Aim of the task> The answer must be a single number: how many lines below contain "output".

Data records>
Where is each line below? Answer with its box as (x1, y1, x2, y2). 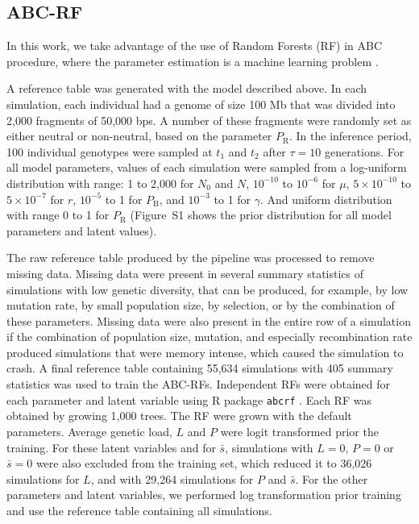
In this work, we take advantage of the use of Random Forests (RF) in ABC (6, 37, 383, 54)
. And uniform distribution (260, 190, 392, 207)
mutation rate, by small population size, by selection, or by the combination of (6, 297, 395, 314)
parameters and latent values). (6, 222, 157, 239)
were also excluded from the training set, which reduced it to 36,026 (35, 455, 372, 472)
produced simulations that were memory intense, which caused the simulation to (6, 343, 404, 360)
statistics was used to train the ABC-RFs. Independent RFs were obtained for (6, 376, 391, 393)
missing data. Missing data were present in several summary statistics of (6, 264, 364, 281)
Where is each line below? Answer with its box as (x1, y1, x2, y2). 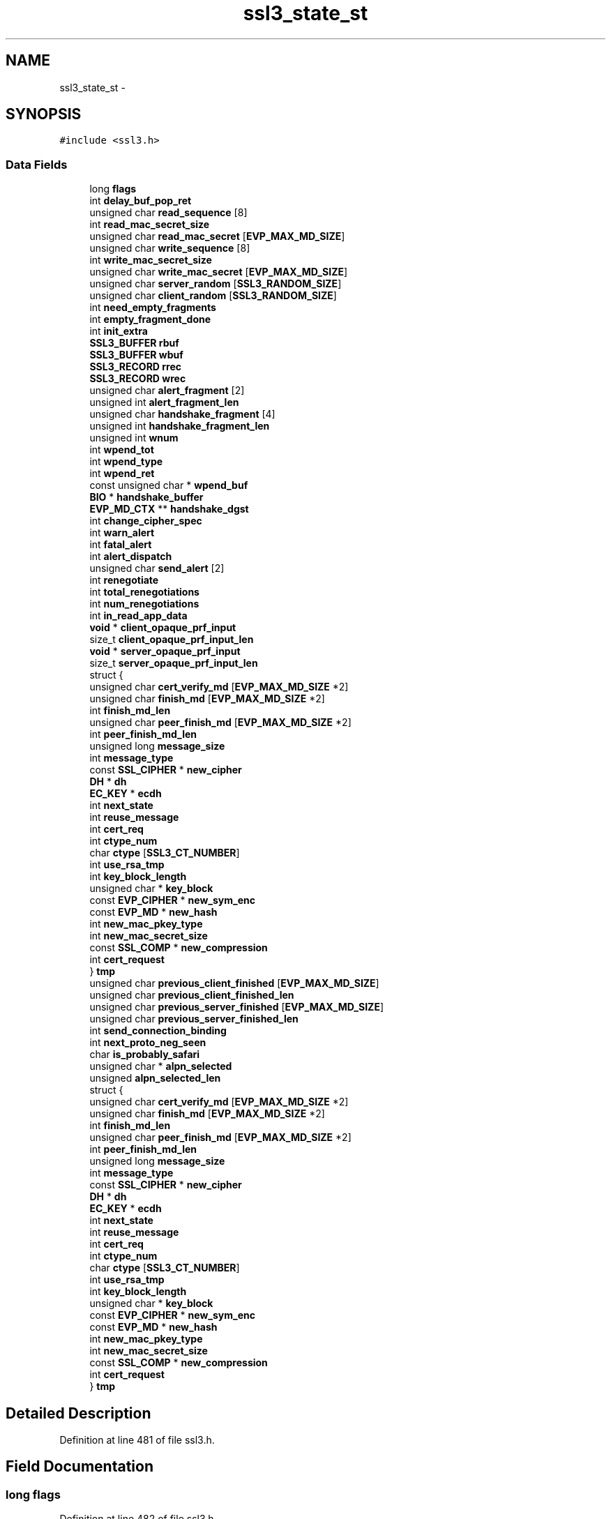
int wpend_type (89, 455, 163, 468)
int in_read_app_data (89, 610, 188, 622)
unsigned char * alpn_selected (89, 1060, 232, 1073)
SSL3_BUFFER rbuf (89, 337, 179, 349)
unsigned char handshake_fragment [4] (89, 408, 276, 421)
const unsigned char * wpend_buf (89, 479, 248, 492)
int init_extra (89, 325, 148, 338)
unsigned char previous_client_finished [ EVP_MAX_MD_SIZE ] (89, 977, 379, 990)
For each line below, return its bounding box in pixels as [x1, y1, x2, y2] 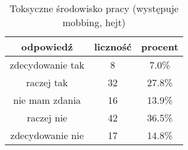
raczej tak [26, 75, 68, 89]
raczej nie [27, 111, 68, 124]
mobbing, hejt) [62, 15, 126, 29]
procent [141, 39, 179, 53]
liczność [94, 39, 132, 53]
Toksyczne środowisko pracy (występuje [9, 1, 179, 15]
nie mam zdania [13, 93, 81, 107]
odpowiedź [21, 39, 73, 53]
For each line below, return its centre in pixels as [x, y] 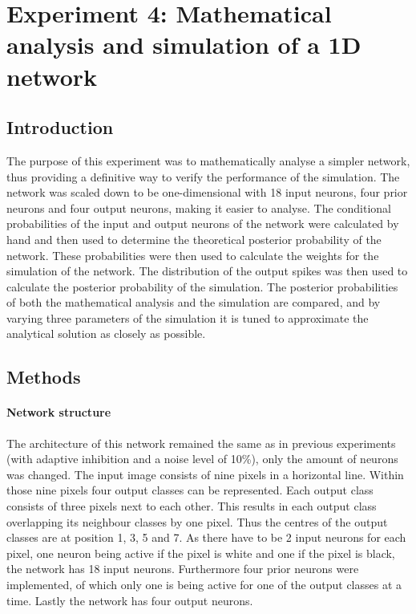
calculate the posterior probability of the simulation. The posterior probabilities [202, 286]
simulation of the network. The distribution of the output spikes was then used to [207, 271]
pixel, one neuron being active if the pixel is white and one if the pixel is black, [201, 553]
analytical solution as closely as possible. [106, 333]
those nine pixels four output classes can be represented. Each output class [190, 490]
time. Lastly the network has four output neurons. [130, 600]
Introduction [60, 127]
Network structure [59, 412]
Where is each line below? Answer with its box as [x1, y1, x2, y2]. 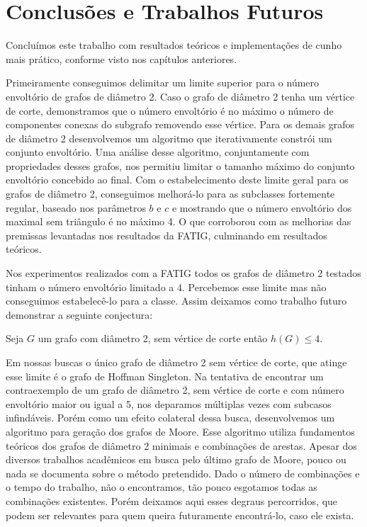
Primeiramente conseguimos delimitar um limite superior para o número [6, 75, 320, 90]
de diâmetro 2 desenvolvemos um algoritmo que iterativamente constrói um [6, 130, 332, 145]
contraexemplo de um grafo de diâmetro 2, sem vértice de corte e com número [6, 382, 344, 397]
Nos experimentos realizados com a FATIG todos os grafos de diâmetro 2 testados [6, 266, 361, 280]
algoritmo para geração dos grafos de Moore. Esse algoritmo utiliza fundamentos [6, 424, 355, 438]
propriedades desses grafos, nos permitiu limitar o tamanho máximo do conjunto [6, 158, 355, 173]
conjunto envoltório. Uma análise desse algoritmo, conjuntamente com [6, 144, 310, 159]
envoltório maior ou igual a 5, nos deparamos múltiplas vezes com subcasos [6, 396, 332, 411]
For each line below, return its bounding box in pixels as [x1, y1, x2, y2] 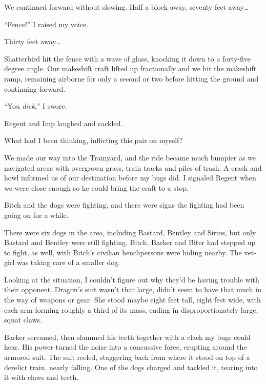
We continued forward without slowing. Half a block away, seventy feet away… [4, 2, 249, 12]
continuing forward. [4, 83, 66, 94]
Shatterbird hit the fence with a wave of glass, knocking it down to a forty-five [4, 53, 251, 64]
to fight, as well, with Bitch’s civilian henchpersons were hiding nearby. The [4, 247, 242, 257]
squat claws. [4, 314, 43, 325]
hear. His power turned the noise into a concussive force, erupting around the [4, 341, 247, 352]
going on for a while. [4, 209, 69, 220]
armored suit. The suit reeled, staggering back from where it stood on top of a [4, 352, 250, 362]
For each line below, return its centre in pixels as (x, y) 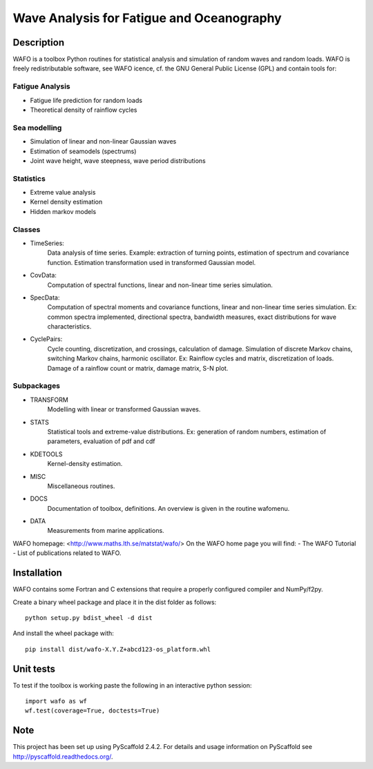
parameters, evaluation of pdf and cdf (101, 441)
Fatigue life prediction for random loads (86, 100)
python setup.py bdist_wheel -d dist (89, 617)
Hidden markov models (63, 211)
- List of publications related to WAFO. (67, 553)
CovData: (43, 275)
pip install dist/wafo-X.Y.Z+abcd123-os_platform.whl (118, 649)
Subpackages (37, 386)

Completed exercise> 3